Rep. David Ortiz, D-Centennial, challenged witnesses who claim the bill is not intrusive and say the “people of Colorado want to know” the answers to the questions being proposed in the bill.
“What polling data do you have?” he asked. He didn’t get a direct answer.
Juliana Day, who works with a ministry, said asking the questions would serve to show women “we care. It has nothing to do with being intrusive.”
“We don’t need to collect this data,” Ortiz said moments later. “I would love to see this many people show up for healthcare or affordable housing … we shouldn’t stigmatize a difficult decision.”
Through written testimony, Dr. Aaron Lazorwitz, an abortion provider and OB-GYN, said the bill represents an invasion of privacy both for him and his patients. He added that abortion providers are already under constant threat.
“There is no medical or justifiable reason to invade the privacy of Colorado women,” he wrote, adding no two patients are the same, every pregnancy is different, and each personal situation is unique.
“No one owes me or anyone else an explanation” of why someone is seeking an abortion, Lazorwitz said.
Dr. Rebecca Cohen said the bill demands that she sacrifices an “honest, nonjudgmental relationship with her patient.” The sheer volume and specificity of information required under HB 1075 could identify a person, she said.
She added the bill allows for the release of information to anyone, which means it could be shared with a patient’s employer, the news media or even an abuser. That’s a clear violation of her ethical commitment to confidentiality and safety, Cohen said.

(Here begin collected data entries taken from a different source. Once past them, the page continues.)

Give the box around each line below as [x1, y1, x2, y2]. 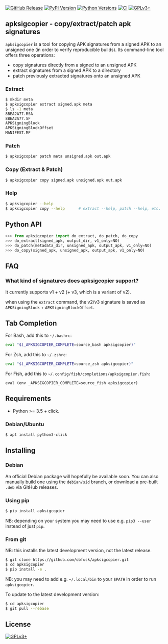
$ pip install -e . [5, 566, 47, 572]
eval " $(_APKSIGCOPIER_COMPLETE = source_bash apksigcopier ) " [5, 342, 136, 348]
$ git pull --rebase [5, 606, 50, 611]
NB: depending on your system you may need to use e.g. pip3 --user [5, 517, 152, 524]
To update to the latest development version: [5, 591, 100, 597]
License [5, 620, 31, 629]
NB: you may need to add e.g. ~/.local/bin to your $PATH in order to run [5, 576, 157, 582]
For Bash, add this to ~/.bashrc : [5, 332, 72, 339]
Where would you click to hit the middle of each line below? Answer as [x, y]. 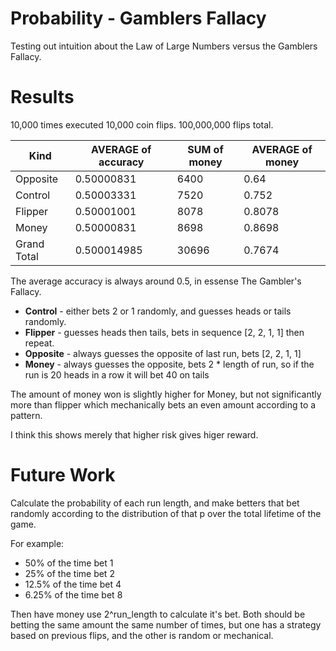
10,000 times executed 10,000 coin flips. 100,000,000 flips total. [142, 124]
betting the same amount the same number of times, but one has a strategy [166, 624]
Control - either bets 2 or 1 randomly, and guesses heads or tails [158, 311]
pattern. [26, 415]
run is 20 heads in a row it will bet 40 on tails [117, 374]
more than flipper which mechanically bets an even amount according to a [163, 404]
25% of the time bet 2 [69, 573]
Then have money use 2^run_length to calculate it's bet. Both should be [158, 614]
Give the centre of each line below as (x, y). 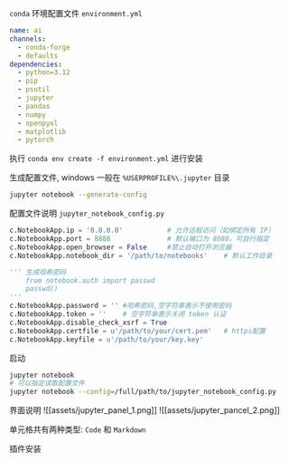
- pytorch (36, 140)
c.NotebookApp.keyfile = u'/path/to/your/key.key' (107, 339)
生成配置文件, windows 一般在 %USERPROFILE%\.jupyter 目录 (120, 178)
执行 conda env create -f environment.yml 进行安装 (106, 159)
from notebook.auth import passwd (90, 280)
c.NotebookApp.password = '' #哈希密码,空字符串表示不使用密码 (121, 306)
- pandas (34, 106)
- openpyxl (38, 123)
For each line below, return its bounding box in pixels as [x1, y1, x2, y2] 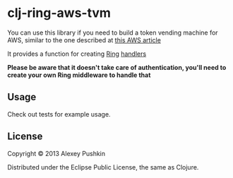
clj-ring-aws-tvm [7, 5, 112, 21]
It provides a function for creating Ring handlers [7, 49, 147, 58]
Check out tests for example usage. [7, 109, 111, 118]
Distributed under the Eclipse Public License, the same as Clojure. [7, 162, 199, 171]
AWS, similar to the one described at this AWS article [7, 35, 161, 44]
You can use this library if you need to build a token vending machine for [7, 28, 218, 37]
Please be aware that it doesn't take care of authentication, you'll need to [7, 63, 227, 71]
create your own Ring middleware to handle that [7, 71, 151, 79]
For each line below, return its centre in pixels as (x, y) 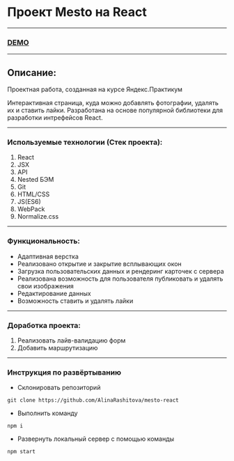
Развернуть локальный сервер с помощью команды (96, 439)
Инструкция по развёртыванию (64, 372)
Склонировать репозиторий (59, 388)
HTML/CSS (33, 194)
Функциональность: (44, 241)
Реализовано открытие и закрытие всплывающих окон (100, 264)
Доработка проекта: (44, 325)
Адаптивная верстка (48, 256)
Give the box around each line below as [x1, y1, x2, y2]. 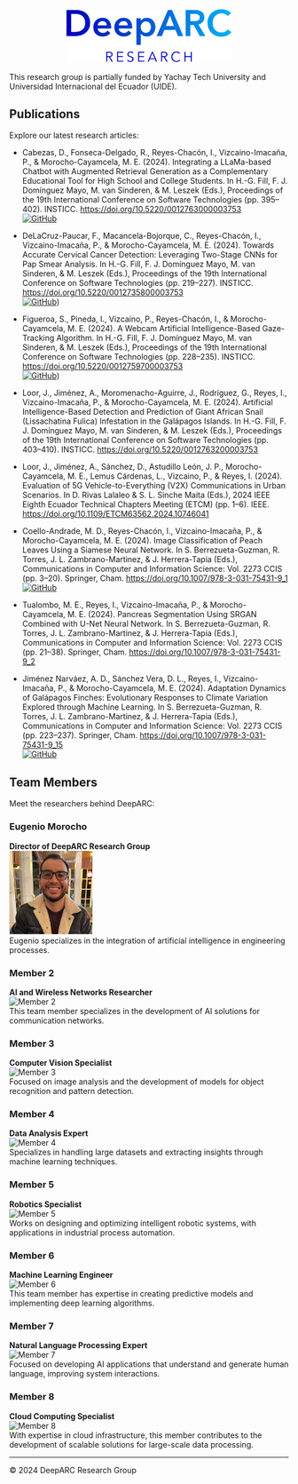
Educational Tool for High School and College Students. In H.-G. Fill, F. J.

How the state health department vies the bill is unknown, as no one from the agency attended the hearing.
HB 1075 died on a 4-7 party-line vote.
Following the hearing on HB 1075, the committee reviewed HB 1079, sponsored by Rep. Dave Williams, R-Colorado Springs. The measure bans abortions outright. The panel also tackled Rep. Patrick Neville’s HB 1047, which seeks to define life as beginning at the moment of conception. Both bills also were postponed indefinitely on the same 4-7 party-line vote.
The bills drew testimony from Pastor Jeff Durbin of the Apologia Church of Tempe, Arizona, who runs End Abortion Now and who has argued women who have abortions should be executed.
The late marathon hearing is not the last word on abortions this session, as Democrats plan to run a bill that would establish in state law that abortions are legal in Colorado.